• **ACTIVITY**:
Since the listing below shows pictures, leave them out and write out exactly the lines from the line with "LANDLORD INFORMATION" to the line with "DIOON | Telecommunication", both included, and no others.

• **LISTED ENTRIES**:
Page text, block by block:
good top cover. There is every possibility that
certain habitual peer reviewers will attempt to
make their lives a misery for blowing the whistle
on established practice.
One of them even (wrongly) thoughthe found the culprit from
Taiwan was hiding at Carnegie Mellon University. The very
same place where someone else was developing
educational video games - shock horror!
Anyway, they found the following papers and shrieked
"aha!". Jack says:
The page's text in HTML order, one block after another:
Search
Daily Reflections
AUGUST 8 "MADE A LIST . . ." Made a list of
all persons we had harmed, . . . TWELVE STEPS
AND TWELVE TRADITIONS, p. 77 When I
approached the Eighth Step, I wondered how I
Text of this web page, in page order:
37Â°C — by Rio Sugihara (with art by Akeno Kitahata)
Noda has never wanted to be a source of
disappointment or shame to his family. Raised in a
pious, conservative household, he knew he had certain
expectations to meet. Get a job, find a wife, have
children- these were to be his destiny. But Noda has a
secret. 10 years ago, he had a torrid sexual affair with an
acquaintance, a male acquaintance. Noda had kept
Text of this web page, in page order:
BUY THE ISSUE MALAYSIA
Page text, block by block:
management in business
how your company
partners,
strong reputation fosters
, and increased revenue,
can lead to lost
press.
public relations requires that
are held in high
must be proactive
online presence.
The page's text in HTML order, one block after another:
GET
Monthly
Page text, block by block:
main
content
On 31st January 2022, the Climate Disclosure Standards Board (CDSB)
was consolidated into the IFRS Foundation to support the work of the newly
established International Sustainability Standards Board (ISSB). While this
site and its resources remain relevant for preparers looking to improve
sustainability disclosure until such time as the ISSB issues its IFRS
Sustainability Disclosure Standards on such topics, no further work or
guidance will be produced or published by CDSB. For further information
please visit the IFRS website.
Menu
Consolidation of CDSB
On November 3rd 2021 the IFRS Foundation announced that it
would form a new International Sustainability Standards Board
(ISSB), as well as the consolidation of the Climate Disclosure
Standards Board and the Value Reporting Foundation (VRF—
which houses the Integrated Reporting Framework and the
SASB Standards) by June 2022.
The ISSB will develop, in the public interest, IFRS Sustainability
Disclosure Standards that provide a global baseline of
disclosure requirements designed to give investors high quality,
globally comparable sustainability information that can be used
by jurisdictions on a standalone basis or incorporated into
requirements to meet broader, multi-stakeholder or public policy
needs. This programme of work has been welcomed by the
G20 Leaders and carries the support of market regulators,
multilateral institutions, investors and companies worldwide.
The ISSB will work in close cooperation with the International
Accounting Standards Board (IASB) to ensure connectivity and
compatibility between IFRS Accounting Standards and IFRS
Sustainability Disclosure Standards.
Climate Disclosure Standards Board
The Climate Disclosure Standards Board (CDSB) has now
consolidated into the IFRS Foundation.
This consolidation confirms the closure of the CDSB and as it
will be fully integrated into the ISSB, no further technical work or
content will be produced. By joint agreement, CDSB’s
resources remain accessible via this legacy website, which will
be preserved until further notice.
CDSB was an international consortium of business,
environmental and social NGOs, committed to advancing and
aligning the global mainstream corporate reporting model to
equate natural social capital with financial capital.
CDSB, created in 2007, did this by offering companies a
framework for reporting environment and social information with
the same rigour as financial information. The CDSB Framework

* * *

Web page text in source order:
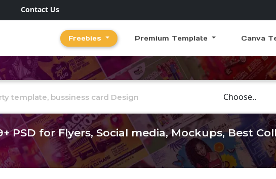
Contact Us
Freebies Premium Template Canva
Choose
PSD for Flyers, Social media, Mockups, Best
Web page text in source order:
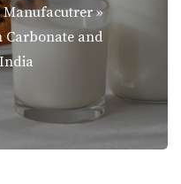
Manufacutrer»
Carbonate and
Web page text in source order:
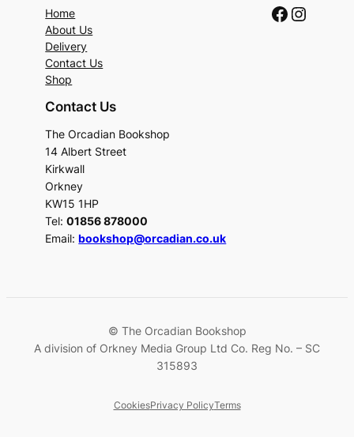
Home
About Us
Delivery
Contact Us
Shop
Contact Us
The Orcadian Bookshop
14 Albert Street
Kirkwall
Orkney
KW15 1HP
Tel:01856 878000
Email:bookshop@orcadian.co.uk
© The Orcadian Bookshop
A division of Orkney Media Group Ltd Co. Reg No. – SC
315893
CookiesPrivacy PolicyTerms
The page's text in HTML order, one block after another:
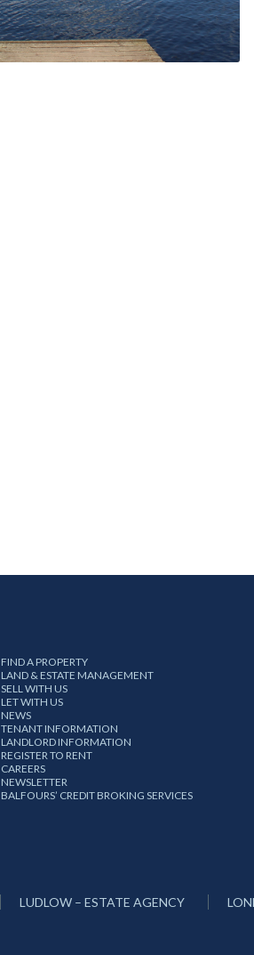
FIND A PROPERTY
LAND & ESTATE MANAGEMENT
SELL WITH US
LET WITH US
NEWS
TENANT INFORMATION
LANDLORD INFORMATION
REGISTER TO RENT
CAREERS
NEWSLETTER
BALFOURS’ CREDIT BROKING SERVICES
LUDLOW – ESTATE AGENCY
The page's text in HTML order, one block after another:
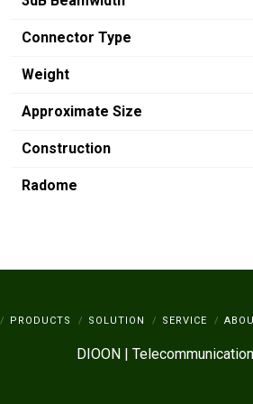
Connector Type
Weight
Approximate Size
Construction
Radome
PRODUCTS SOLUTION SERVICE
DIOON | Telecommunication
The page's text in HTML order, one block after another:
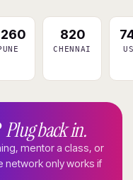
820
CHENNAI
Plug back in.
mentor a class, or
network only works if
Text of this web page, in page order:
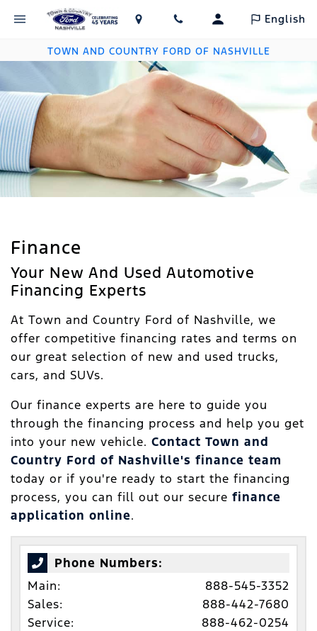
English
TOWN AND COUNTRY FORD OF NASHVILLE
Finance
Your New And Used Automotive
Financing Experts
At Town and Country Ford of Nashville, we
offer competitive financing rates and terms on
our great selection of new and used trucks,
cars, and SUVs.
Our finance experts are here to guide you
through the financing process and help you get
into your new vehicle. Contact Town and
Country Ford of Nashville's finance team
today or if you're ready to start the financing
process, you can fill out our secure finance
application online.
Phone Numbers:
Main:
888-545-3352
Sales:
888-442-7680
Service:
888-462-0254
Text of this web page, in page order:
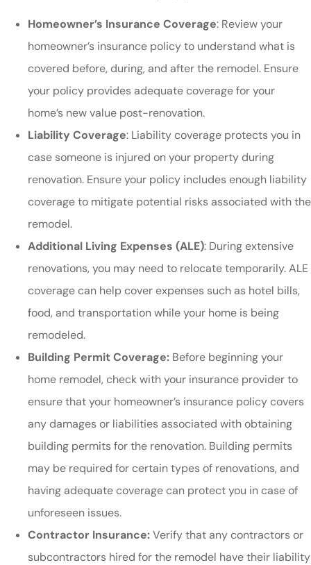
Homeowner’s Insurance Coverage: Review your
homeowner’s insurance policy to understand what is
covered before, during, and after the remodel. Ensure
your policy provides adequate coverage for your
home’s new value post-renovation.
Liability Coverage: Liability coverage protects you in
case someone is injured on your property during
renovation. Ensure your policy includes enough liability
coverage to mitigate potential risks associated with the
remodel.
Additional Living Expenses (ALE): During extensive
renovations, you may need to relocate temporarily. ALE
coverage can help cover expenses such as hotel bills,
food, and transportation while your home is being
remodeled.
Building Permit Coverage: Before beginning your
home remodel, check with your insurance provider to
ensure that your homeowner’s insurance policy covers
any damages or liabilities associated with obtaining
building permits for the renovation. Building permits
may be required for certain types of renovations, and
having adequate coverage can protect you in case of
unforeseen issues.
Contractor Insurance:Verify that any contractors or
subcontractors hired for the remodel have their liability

* * *

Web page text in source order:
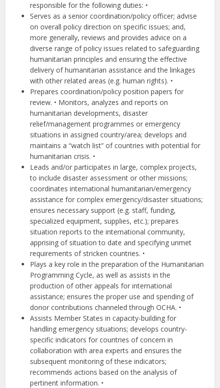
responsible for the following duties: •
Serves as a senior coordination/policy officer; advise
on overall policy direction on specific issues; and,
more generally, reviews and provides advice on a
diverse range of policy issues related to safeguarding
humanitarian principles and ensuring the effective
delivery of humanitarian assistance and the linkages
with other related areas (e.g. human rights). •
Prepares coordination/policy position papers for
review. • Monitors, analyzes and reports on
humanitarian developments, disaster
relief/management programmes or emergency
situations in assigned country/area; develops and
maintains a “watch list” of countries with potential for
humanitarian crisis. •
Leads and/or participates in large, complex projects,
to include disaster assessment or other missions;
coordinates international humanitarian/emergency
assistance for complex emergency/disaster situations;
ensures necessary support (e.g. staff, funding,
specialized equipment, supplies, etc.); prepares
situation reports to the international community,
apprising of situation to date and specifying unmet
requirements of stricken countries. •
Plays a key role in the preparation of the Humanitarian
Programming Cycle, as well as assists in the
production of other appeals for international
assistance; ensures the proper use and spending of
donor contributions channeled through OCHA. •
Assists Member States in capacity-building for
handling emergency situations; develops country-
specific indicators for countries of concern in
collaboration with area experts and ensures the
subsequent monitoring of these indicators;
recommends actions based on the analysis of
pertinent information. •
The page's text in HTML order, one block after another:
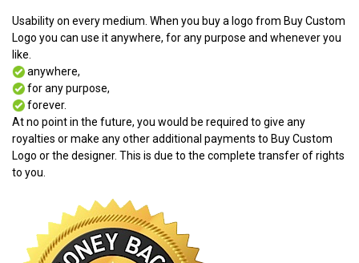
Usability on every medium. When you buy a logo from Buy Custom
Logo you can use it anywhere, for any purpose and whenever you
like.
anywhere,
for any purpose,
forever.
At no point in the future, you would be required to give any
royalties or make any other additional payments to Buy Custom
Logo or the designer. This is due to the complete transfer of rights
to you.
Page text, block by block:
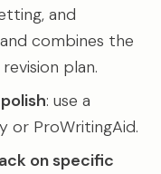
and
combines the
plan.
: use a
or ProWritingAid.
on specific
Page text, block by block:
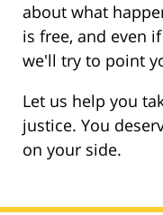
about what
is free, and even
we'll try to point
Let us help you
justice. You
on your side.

• **EXPECTED ANSWER**:
LANDLORD INFORMATION
REGISTER TO RENT
CAREERS
NEWSLETTER
BALFOURS’ CREDIT BROKING SERVICES
LUDLOW – ESTATE AGENCY
The page's text in HTML order, one block after another:
Connector Type
Weight
Approximate Size
Construction
Radome
PRODUCTS SOLUTION SERVICE
DIOON | Telecommunication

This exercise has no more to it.